Later, after the Yakuza assassin slices off his own hand by mistake and falls through the Killing Floor, the principals rummage around for the hand. Says Johnny: “All we found was a graceful curve in one piece of rusted steel, where the molecule went through. Its edge was bright as new chrome.” That bright wound—reminding us that the new is ever present beneath the old, a gleam waiting to be revealed in rust—is as correct a detail as sci-fi has ever produced.
Perhaps Gibson’s genius, then, is taking the actions and reactions of his characters seriously. Over thirty years after the Yakuza assassin’s wire trick, in the 2014 novel The Peripheral, a magistrate of twenty-second-century London, Ainsley Lowbeer, produces a different sort of weapon, a shape-shifting baton that can summon a drone strike. A threat is near, and the weapon, a “tipstaff,” begins to
morph again, becoming a baroque, long-barreled gilt pistol, with fluted ivory grips, which Lowbeer lifted, aimed, and fired. There was an explosion, painfully loud, but from somewhere across the lower level, the pistol having made no sound at all. Then a ringing silence, in which could be heard an apparent rain of small objects, striking walls and flagstones. Someone began to scream.
“Bloody hell,” said Lowbeer, her tone one of concerned surprise, the pistol having become the tipstaff again.
The succession of double-take-inducing details is exquisitely managed. (It’s as if someone called in an airstrike on a rotary phone.) Gibson doesn’t explain how the tipstaff works or why it assumes the look of a “baroque” pistol; alert readers will get that tipstaffs are the products of nanotech and nostalgia, of advanced societies that have aestheticized how they do harm. A lesser writer, of course, would’ve insisted that the pistol do the firing, but Lowbeer’s ornamental weapon disgorges nothing, not a peep.
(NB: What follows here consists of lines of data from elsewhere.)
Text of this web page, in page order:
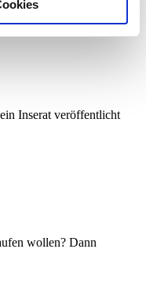
Partner für
weiter. Unsere
mit
Nutzung der Dienste
Inserat veröffentlicht
wollen? Dann
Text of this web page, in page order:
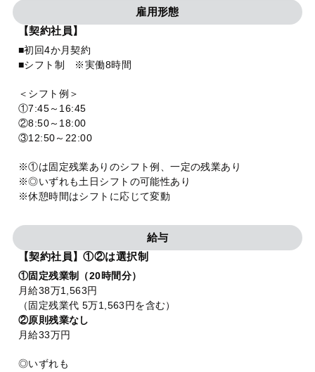
雇用形態
【契約社員】
■初回4か月契約
■シフト制 ※実働8時間
＜シフト例＞
①7:45～16:45
②8:50～18:00
③12:50～22:00
※①は固定残業ありのシフト例、一定の残業あり
※◎いずれも土日シフトの可能性あり
※休憩時間はシフトに応じて変動
給与
【契約社員】①②は選択制
①固定残業制（20時間分）
月給38万1,563円
（固定残業代 5万1,563円を含む）
②原則残業なし
月給33万円
◎いずれも
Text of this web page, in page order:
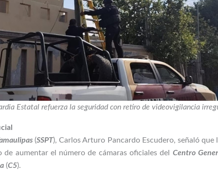
Estatal refuerza la seguridad con retiro de videovigilancia
(SSPT), Carlos Arturo Pancardo Escudero, señaló
aumentar el número de cámaras oficiales del Centro
(C5).
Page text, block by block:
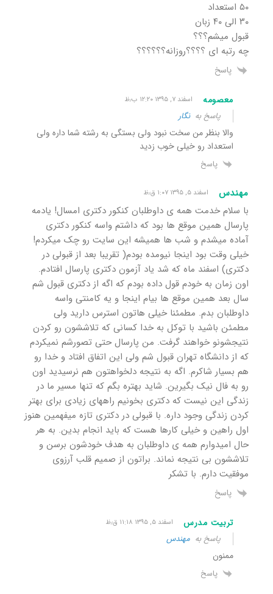
۵٠ استعداد
٣٠ الی ۴٠ زبان
قبول میشم؟؟؟
چه رتبه ای ؟؟؟؟روزانه؟؟؟؟؟؟
پاسخ
معصومه اسفند ۷, ۱۳۹۵ ۱۲:۲۰ ب٫ظ
پاسخ بهنگار
والا بنظر من سخت نبود ولی بستگی به رشته شما داره ولی
استعداد رو خیلی خوب زدید
پاسخ
مهندس اسفند ۵, ۱۳۹۵ ۱:۰۷ ق٫ظ
با سلام خدمت همه ی داوطلبان کنکور دکتری امسال! یادمه
پارسال همین موقع ها بود که داشتم واسه کنکور دکتری
آماده میشدم و شب ها همیشه این سایت رو چک میکردم!
خیلی وقت بود اینجا نیومده بودم( تقریبا بعد از قبولی در
دکتری) اسفند ماه که شد یاد آزمون دکتری پارسال افتادم.
اون زمان به خودم قول داده بودم که اگه از دکتری قبول شم
سال بعد همین موقع ها بیام اینجا و یه کامنتی واسه
داوطلبان بدم. مطمئنا خیلی هاتون استرس دارید ولی
مطمئن باشید با توکل به خدا کسانی که تلاششون رو کردن
نتیجشونو خواهند گرفت. من پارسال حتی تصورشم نمیکردم
که از دانشگاه تهران قبول شم ولی این اتفاق افتاد و خدا رو
هم بسیار شاکرم. اگه به نتیجه دلخواهتون هم نرسیدید اون
رو به فال نیک بگیرین. شاید بهتره بگم که تنها مسیر ما در
زندگی این نیست که دکتری بخونیم راههای زیادی برای بهتر
کردن زندگی وجود داره. با قبولی در دکتری تازه میفهمین هنوز
اول راهین و خیلی کارها هست که باید انجام بدین. به هر
حال امیدوارم همه ی داوطلبان به هدف خودشون برسن و
تلاششون بی نتیجه نماند. براتون از صمیم قلب آرزوی
موفقیت دارم. با تشکر
پاسخ
تربیت مدرس اسفند ۵, ۱۳۹۵ ۱۱:۱۸ ق٫ظ
پاسخ به مهندس
ممنون
پاسخ
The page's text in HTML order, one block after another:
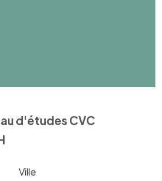
d'études CVC
Ville
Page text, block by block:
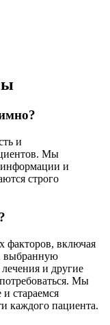
и
Мы
и
строго
факторов, включая
выбранную
и другие
Мы
и стараемся
каждого пациента.
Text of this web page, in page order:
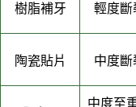
樹脂補牙 輕度斷
陶瓷貼片 中度斷
中度至
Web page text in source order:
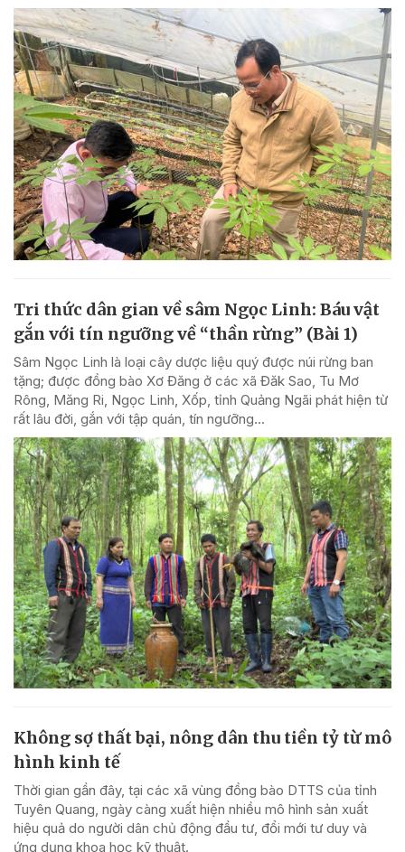
Tri thức dân gian về sâm Ngọc Linh: Báu vật
gắn với tín ngưỡng về “thần rừng” (Bài 1)
Sâm Ngọc Linh là loại cây dược liệu quý được núi rừng ban
tặng; được đồng bào Xơ Đăng ở các xã Đăk Sao, Tu Mơ
Rông, Măng Ri, Ngọc Linh, Xốp, tỉnh Quảng Ngãi phát hiện từ
rất lâu đời, gắn với tập quán, tín ngưỡng...
Không sợ thất bại, nông dân thu tiền tỷ từ mô
hình kinh tế
Thời gian gần đây, tại các xã vùng đồng bào DTTS của tỉnh
Tuyên Quang, ngày càng xuất hiện nhiều mô hình sản xuất
hiệu quả do người dân chủ động đầu tư, đổi mới tư duy và
ứng dụng khoa học kỹ thuật.

The explosion is elsewhere, and Gibson is mindful that explosions have epilogues, the follow-up sound of raining objects “striking walls and flagstones. Someone began to scream.” Two chapters later, as wreckage is combed, we learn that the screaming belongs to a woman, physically uninjured. “‘See to her,’ he’d heard Lowbeer say, to someone unseen, ‘immediately.’” Lowbeer is concerned about trauma. It turns out that the magistrate never intended her drones to inflict so much damage; the approaching threat contained an explosive.
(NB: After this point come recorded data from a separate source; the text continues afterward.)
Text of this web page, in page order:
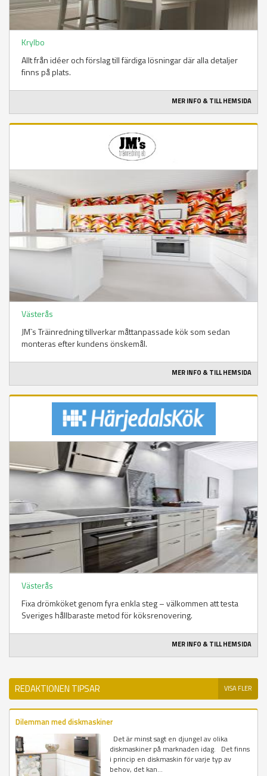
Krylbo
Allt från idéer och förslag till färdiga lösningar där alla detaljer
finns på plats.
MER INFO & TILL HEMSIDA
Västerås
JM`s Träinredning tillverkar måttanpassade kök som sedan
monteras efter kundens önskemål.
MER INFO & TILL HEMSIDA
Västerås
Fixa drömköket genom fyra enkla steg – välkommen att testa
Sveriges hållbaraste metod för köksrenovering.
MER INFO & TILL HEMSIDA
REDAKTIONEN TIPSAR VISA FLER
Dilemman med diskmaskiner
Det är minst sagt en djungel av olika
diskmaskiner på marknaden idag. Det finns
i princip en diskmaskin för varje typ av
behov, det kan...
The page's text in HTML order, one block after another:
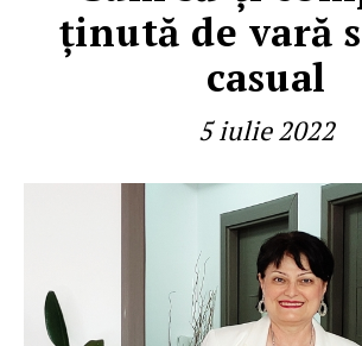
ţinută de vară
casual
5 iulie 2022
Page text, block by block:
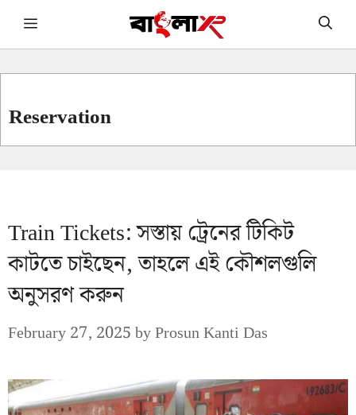
Skip Menu
Reservation
Train Tickets: সস্তায় ট্রেনের টিকিট
কাটতে চাইছেন, তাহলে এই কৌশলগুলি
অনুসরণ করুন
February 27, 2025byProsun Kanti Das
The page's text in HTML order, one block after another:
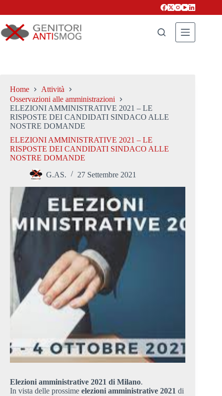
Home
Attività
Osservazioni alle amministrazioni
ELEZIONI AMMINISTRATIVE 2021 – LE
RISPOSTE DEI CANDIDATI SINDACO ALLE
NOSTRE DOMANDE
ELEZIONI AMMINISTRATIVE 2021 – LE
RISPOSTE DEI CANDIDATI SINDACO ALLE
NOSTRE DOMANDE
G.AS. 27 Settembre 2021
Elezioni amministrative 2021 di Milano.
In vista delle prossime elezioni amministrative 2021 di
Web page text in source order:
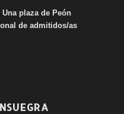
plaza de Peón
de admitidos/as
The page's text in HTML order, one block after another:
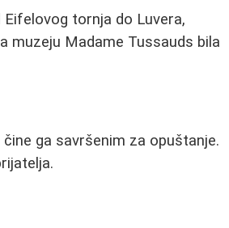
Eifelovog tornja do Luvera,
muzeju Madame Tussauds bila
ga savršenim za opuštanje.
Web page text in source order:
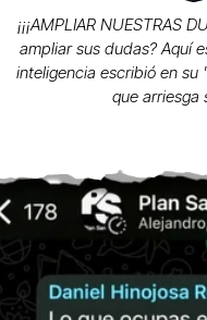
¡¡¡AMPLIAR NUESTRAS
ampliar sus dudas? Aquí
inteligencia escribió en
que arriesga
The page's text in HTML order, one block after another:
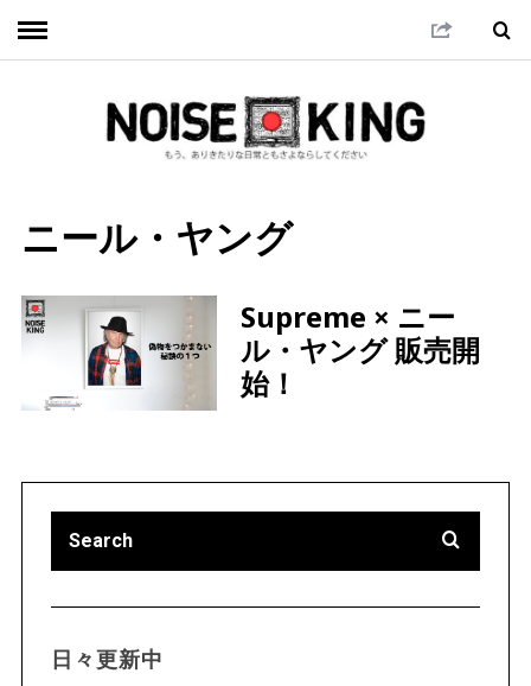
ニール・ヤング
Supreme × ニー
ル・ヤング 販売開
始！
日々更新中
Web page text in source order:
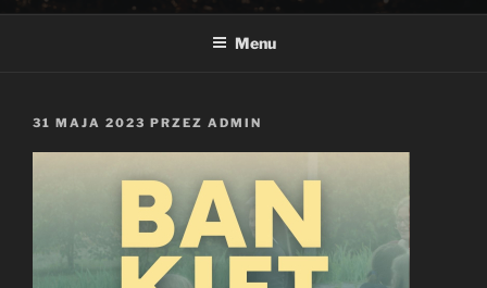
Menu
OPUBLIKOWANE
31 MAJA 2023 PRZEZ ADMIN
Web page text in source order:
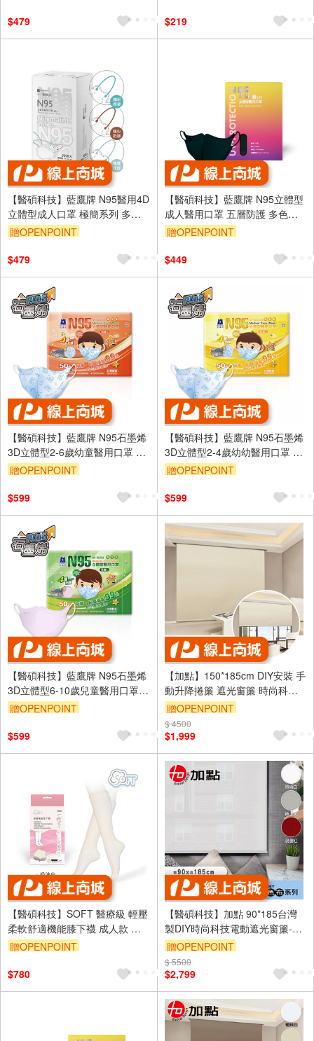
$479
$219
【醫碩科技】藍鷹牌 N95醫用4D
立體型成人口罩 極簡系列 多色
可選
贈OPENPOINT
$479
【醫碩科技】藍鷹牌 N95立體型
成人醫用口罩 五層防護 多色可
選
贈OPENPOINT
$449
【醫碩科技】藍鷹牌 N95石墨烯
3D立體型2-6歲幼童醫用口罩 多
色可選
贈OPENPOINT
$599
【醫碩科技】藍鷹牌 N95石墨烯
3D立體型2-4歲幼幼醫用口罩 多
色可選
贈OPENPOINT
$599
【醫碩科技】藍鷹牌 N95石墨烯
3D立體型6-10歲兒童醫用口罩
多色可選
贈OPENPOINT
$599
【加點】150*185cm DIY安裝 手
動升降捲簾 遮光窗簾 時尚科技
植絨系列 買就贈 珠鍊
贈OPENPOINT
$ 4500
$1,999
【醫碩科技】SOFT 醫療級 輕壓
柔軟舒適機能膝下襪 成人款 奶
油白 尺寸可選
贈OPENPOINT
$780
【醫碩科技】加點 90*185台灣
製DIY時尚科技電動遮光窗簾-
Dobby泫染織布
贈OPENPOINT
$ 5500
$2,799

Maybe this doesn’t thrill you, but Gibson’s ability to release his characters into a scene and work out the logical (though not immediately obvious) impacts of their pinballing sets him far above most writers. It’s a rare quality, this knack for accounting. And it can’t be easily installed, slotted into a creative-writing student’s mind, say.
Like virtually everything that followed “Johnny Mnemonic,” The Peripheral also extended Gibson’s punditry, his habit of filleting the present with the edge of the future. Climate change and pandemics have wracked Lowbeer’s world, and Russian oligarchs loom. Even Lowbeer’s drones—the book calls them “flashbots”—quote our era’s impersonalized take on warfare. Gibson continues to iterate new futures to reskin our ever-shifting present.
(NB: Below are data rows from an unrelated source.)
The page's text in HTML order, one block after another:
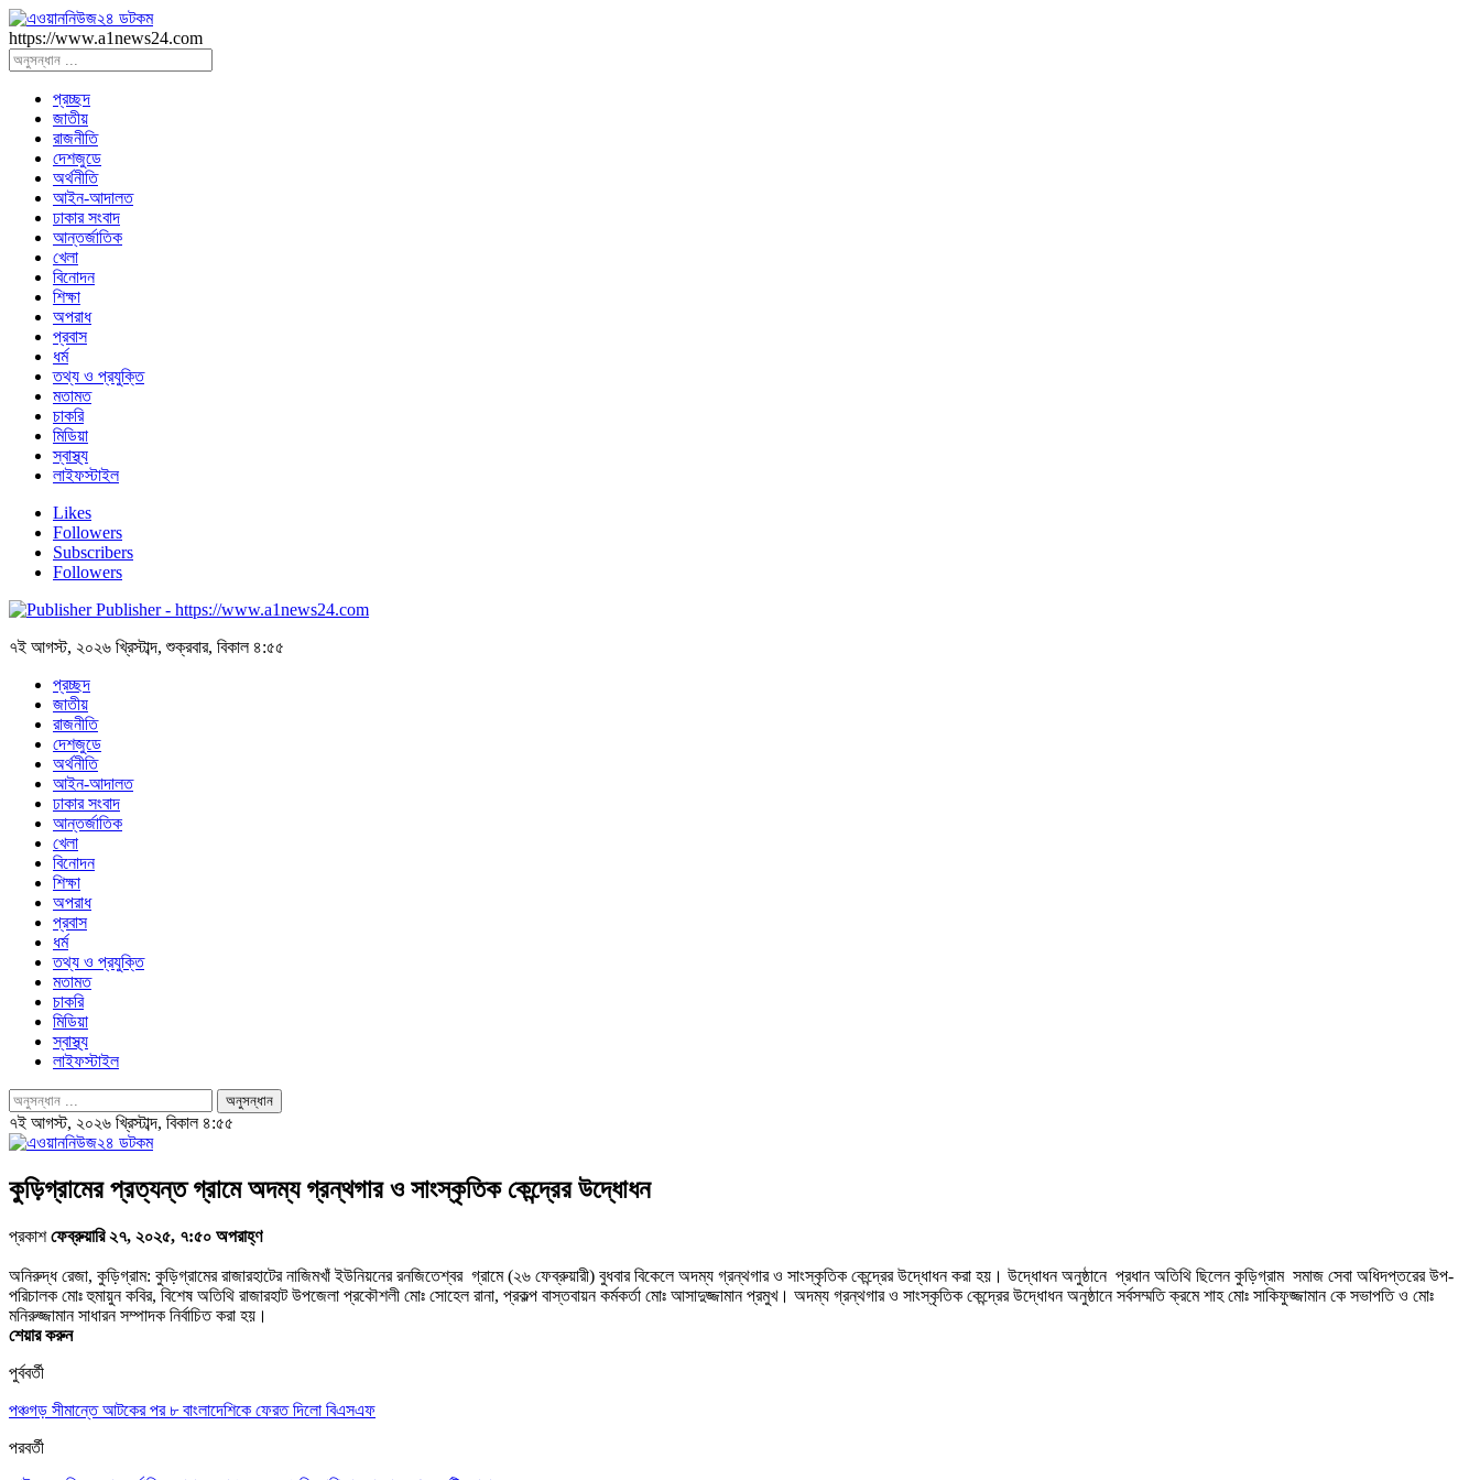
https://www.a1news24.com
প্রচ্ছদ
জাতীয়
রাজনীতি
দেশজুডে
অর্থনীতি
আইন-আদালত
ঢাকার সংবাদ
আন্তর্জাতিক
খেলা
বিনোদন
শিক্ষা
অপরাধ
প্রবাস
ধর্ম
তথ্য ও প্রযুক্তি
মতামত
চাকরি
মিডিয়া
স্বাস্থ্য
লাইফস্টাইল
Likes
Followers
Subscribers
Followers
Publisher - https://www.a1news24.com
৭ই আগস্ট, ২০২৬ খ্রিস্টাব্দ, শুক্রবার, বিকাল ৪:৫৫
প্রচ্ছদ
জাতীয়
রাজনীতি
দেশজুডে
অর্থনীতি
আইন-আদালত
ঢাকার সংবাদ
আন্তর্জাতিক
খেলা
বিনোদন
শিক্ষা
অপরাধ
প্রবাস
ধর্ম
তথ্য ও প্রযুক্তি
মতামত
চাকরি
মিডিয়া
স্বাস্থ্য
লাইফস্টাইল
৭ই আগস্ট, ২০২৬ খ্রিস্টাব্দ, বিকাল ৪:৫৫
কুড়িগ্রামের প্রত্যন্ত গ্রামে অদম্য গ্রন্থগার ও সাংস্কৃতিক কেন্দ্রের উদ্ধোধন
প্রকাশফেব্রুয়ারি ২৭, ২০২৫, ৭:৫০ অপরাহ্ণ
অনিরুদ্ধ রেজা, কুড়িগ্রাম: কুড়িগ্রামের রাজারহাটের নাজিমখাঁ ইউনিয়নের রনজিতেশ্বর গ্রামে (২৬ ফেব্রুয়ারী) বুধবার বিকেলে অদম্য গ্রন্থগার ও সাংস্কৃতিক কেন্দ্রের উদ্ধোধন করা হয়। উদ্ধোধন অনুষ্ঠানে প্রধান অতিথি ছিলেন কুড়িগ্রাম সমাজ সেবা অধিদপ্তরের উপ-
পরিচালক মোঃ হুমায়ুন কবির, বিশেষ অতিথি রাজারহাট উপজেলা প্রকৌশলী মোঃ সোহেল রানা, প্রকল্প বাস্তবায়ন কর্মকর্তা মোঃ আসাদুজ্জামান প্রমুখ। অদম্য গ্রন্থগার ও সাংস্কৃতিক কেন্দ্রের উদ্ধোধন অনুষ্ঠানে সর্বসম্মতি ক্রমে শাহ মোঃ সাকিফুজ্জামান কে সভাপতি ও মোঃ
মনিরুজ্জামান সাধারন সম্পাদক নির্বাচিত করা হয়।
শেয়ার করুন
পুর্ববর্তী
পঞ্চগড় সীমান্তে আটকের পর ৮ বাংলাদেশিকে ফেরত দিলো বিএসএফ
পরবর্তী

Johnny and Molly decide to linger among the Lo Teks; characters in Gibson’s fictions often find their way into loose, makeshift communities. It’s a happy ending, though Neuromancer writes over it when Molly recounts Johnny’s inevitable darker fate. And a still-darker fate waited further on: a movie with Keanu Reeves and Dolph Lundgren, he of He-Man fame, reached the big screen (remember when screens were big?) in 1995 and duly flopped.
But the original 1981 story, which can be found at the very start of Burning Chrome, a collection of Gibson’s short fiction, has a deeper legacy. It created a world, sure, but a writer too. And, after all these years, it remains unforgettable, which merely means its sentences stay with you, as if they’ve been permanently uploaded.